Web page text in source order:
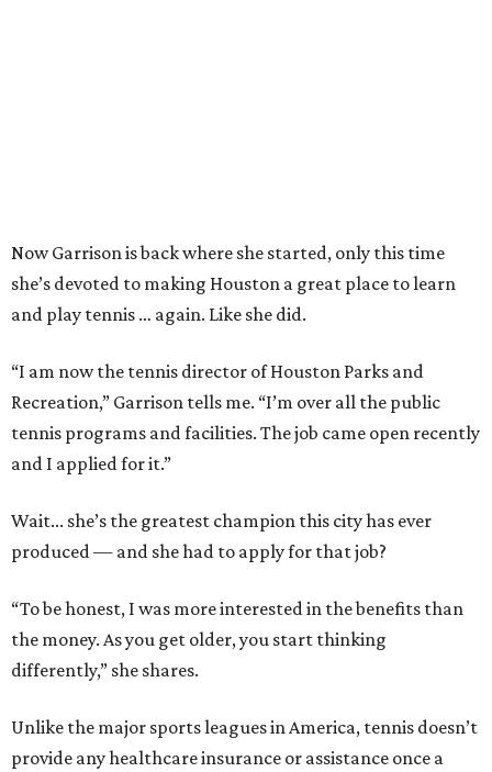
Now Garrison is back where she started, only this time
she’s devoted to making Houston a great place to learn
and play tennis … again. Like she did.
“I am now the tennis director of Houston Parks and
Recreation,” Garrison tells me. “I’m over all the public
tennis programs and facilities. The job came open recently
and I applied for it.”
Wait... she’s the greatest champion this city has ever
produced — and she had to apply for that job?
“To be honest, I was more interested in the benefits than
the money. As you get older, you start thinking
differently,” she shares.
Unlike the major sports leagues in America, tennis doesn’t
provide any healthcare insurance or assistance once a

------------------------------------------------

### Action item
The response should consist only of the lines running from the one that contains "all the public" through the end of the material, repeated exactly.

### Written reply
Recreation,” Garrison tells me. “I’m over all the public
tennis programs and facilities. The job came open recently
and I applied for it.”
Wait... she’s the greatest champion this city has ever
produced — and she had to apply for that job?
“To be honest, I was more interested in the benefits than
the money. As you get older, you start thinking
differently,” she shares.
Unlike the major sports leagues in America, tennis doesn’t
provide any healthcare insurance or assistance once a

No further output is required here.